Para que um espírito saia do umbral é necessário um arrependimento sincero das atitudes que o carregaram para lá, o que o pode ajudar muito são as preces de amigos e parentes, independente da posição de encarnados ou desencarnados, porque suas vibrações amenizam o sofrimento daqueles agonizantes, mesmo sem que eles compreendam como, desse modo as falanges de espíritos que trabalham na tarefa do resgate podem leva-los para lugares de paz onde possam continuar caminhando dentro da evolução ascendente do espiritismo.

 

 

Fica claro que o espiritismo segue preceitos onde priorizam a harmonia divina como aqui já tratamos. Os espíritas citam as subdivisões do plano espiritual, porém esse ponto de vista somente não é aceito por eles.

Perceba que existe um plano de sofrimento, outro plano de “pronto socorro”, um plano de evolução. Esses planos são planos independentes, porém interligados e participativos em uma evolução espiritual. E é possível que alguém tenha que se desprender  sua consciência de plano espiritual e tomar consciência em outro plano para prosseguir sua evolução, mas a sua essência permanecerá no plano espiritual, ou seja no seu plano de origem. Mas como isso pode acontecer do plano espiritual para outro plano, também pode acontecer de outros planos para qualquer plano.

Temos que nos conscientizar que somos cercados por planos,  onde as freqüências são imperceptíveis a nós seres humanos. Planos existem muitos, mas temos pouca consciência deles, e o plano espiritual seria um dos mais grosseiros, se assim me permitem dizer, pois é um plano que ainda muitos de nós tem consciência e contato.

Existem planos que interagem com o tempo e espaço de maneira totalmente fora de nossa concepção. Planos que definem linhas evolutivas, que interagem e fazem interface com linhas evolutivas, e planos que nunca se “contaminam” com outras linhas evolutivas.

Alguns de nós hoje passamos por aqui mas não  somos todos de uma linha evolutiva em comum, nós temos propósitos diferentes, e evolução que dificilmente coincidem, hoje cruzamos por aqui , mas é mera coincidência, ou não. Temos evolução, e evoluir é na verdade nosso único interesse.

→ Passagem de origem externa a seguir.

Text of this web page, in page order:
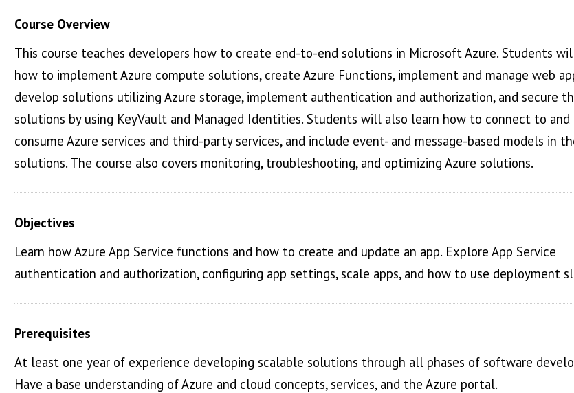
Course Overview
This course teaches developers how to create end-to-end solutions in Microsoft Azure. Students
how to implement Azure compute solutions, create Azure Functions, implement and manage web
develop solutions utilizing Azure storage, implement authentication and authorization, and secure
solutions by using KeyVault and Managed Identities. Students will also learn how to connect to and
consume Azure services and third-party services, and include event- and message-based models in
solutions. The course also covers monitoring, troubleshooting, and optimizing Azure solutions.
Objectives
Learn how Azure App Service functions and how to create and update an app. Explore App Service
authentication and authorization, configuring app settings, scale apps, and how to use deployment
Prerequisites
At least one year of experience developing scalable solutions through all phases of software
Have a base understanding of Azure and cloud concepts, services, and the Azure portal.
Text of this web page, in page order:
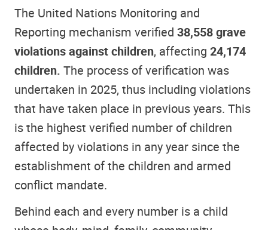
The United Nations Monitoring and
Reporting mechanism verified 38,558 grave
violations against children, affecting 24,174
children. The process of verification was
undertaken in 2025, thus including violations
that have taken place in previous years. This
is the highest verified number of children
affected by violations in any year since the
establishment of the children and armed
conflict mandate.
Behind each and every number is a child

Para atingir tal objetivo, seguiremos por caminhos por vezes árduos, mas que passarão por muitos planos diferentes dependendo de nossa origem evolutiva e propósito evolutivos. Seguiremos linhas e planos diferentes conforme surgirem às necessidades para serem agregadas à nossa evolução, mas nunca fugiremos de nosso plano-origem , para onde sempre voltaremos a cada  pré-evolução.

Temos uma sentença a cumprir, onde a cada evolução nossos objetivos serão mais sublimes, porém sem paradigmas. Por exemplo um homem pode morrer e reencarnar cachorro? Sim, se nessa sua evolução ele tiver que “aprender” a fidelidade. Porém ele não reencarna com a mesma alma, ele participará de uma coletividade espiritual aonde somente uma parte dele viria de tal forma, e o restante permaneceria no seu plano de origem. Perceba que não estou afirmando que um espectro retroceda, e sim que ele participará de uma coletividade aonde a energia iria conduzi-lo para que tal evolução seja agregada ao  processo evolutivo.